Minority parties in Taiwan and Hong Kong face the remnants of a Leninist past and increasingly powerful conglomerates and vested interests, which bodes ill for democracy and good governanceAmid a growing sense of disenfranchisement, young people in Taiwan and Hong Kong are increasingly angry and want their governments to pay more attention to them, two panelists told a conference on democracy building in Taipei yesterday.
Speaking during a panel on majority and minority rights in government at the “Democracy Building in Interesting Times” conference organized by the Taiwan Foundation for Democracy, the Heritage Foundation and Institute for National Policy Research, Alan Leong (梁家傑), a pro-democracy activist and one-time contender for the post of Hong Kong chief executive, said that while about 60 percent of people in Hong Kong support full democracy, its advocates remain the minority in the Legislative Council.
“Functional constituencies” representing the interests of conglomerates, big business and other small groups, as well as interference by Beijing, ensure that these legislators are forever in the opposition, said Leong, leader of the Civic Party.
That system, he said, gives those “vested powers” de facto veto powers and ensures that the “fruits of economic success” are not shared evenly and remain in the hands of the few.
Leong also said that in light of the proposed electoral models for the elections of chief executive and the Legislative Council in 2017 and 2020 respectively, “there is practically no way that Hong Kong can see universal and equal suffrage” applied during the vote.

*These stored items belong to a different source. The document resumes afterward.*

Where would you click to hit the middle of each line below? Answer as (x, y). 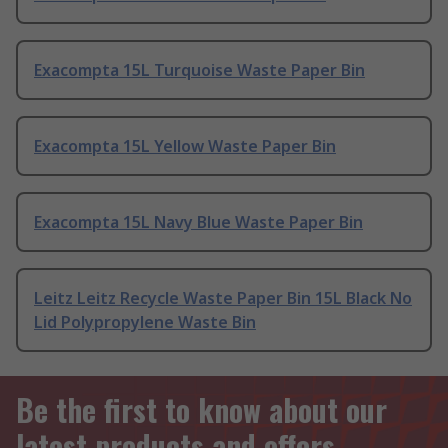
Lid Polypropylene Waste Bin (145, 322)
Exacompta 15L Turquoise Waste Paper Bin (199, 70)
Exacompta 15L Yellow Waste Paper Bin (185, 146)
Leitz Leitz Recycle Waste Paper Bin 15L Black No (223, 298)
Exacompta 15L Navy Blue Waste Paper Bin (198, 222)
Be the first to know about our (201, 410)
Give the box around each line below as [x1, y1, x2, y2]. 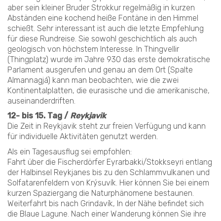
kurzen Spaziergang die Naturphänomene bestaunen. [7, 188, 194, 198]
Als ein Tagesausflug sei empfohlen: [7, 147, 132, 156]
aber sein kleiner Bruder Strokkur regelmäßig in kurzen [7, 2, 195, 12]
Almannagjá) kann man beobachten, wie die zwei [7, 75, 179, 85]
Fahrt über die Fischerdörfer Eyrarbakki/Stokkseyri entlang [7, 157, 212, 167]
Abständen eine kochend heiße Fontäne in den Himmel [7, 13, 198, 23]
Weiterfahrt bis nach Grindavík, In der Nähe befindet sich [7, 198, 204, 208]
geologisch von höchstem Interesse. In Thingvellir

Speaking of the deficiencies in the system, Leong said: “It is indeed a coincidence that the Hong Kong people comes to expect so much from the opposition parties in a system where the opposition is supposed to be irrelevant and ineffective.”

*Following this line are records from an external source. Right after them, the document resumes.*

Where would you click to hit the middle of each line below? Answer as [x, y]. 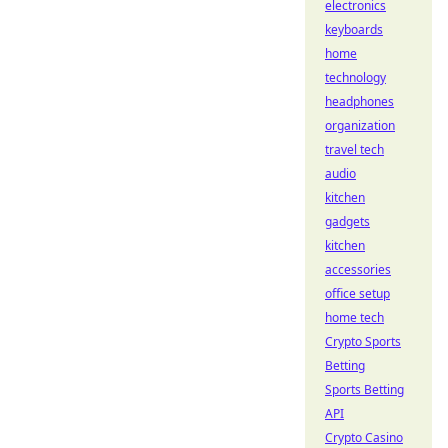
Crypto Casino [364, 437]
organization [360, 125]
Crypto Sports [363, 341]
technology [355, 77]
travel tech [354, 149]
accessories [358, 269]
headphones [359, 101]
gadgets [347, 221]

“This is not what the designer of our political system had in mind,” he said.
My article, published today in the
Taipei Times, continues
here.
The end of this article stemmed from a question — admittedly a loaded one — that I asked Mr. Leong, in that I prompted him to talk about identity. Unexpectedly, this engendered a response that included the contention that Taiwan is part of China, which to me confirmed yet again that even democracy activists in China and Hong Kong cannot necessarily be counted on to be supporters of Taiwan independence. Experiences can be shared, the desire for democracy can be common, but self-determination and the rights of minority, as Chinese academic Wang Lixiong (王力雄) has argued, are not necessarily matters such individuals are willing to support.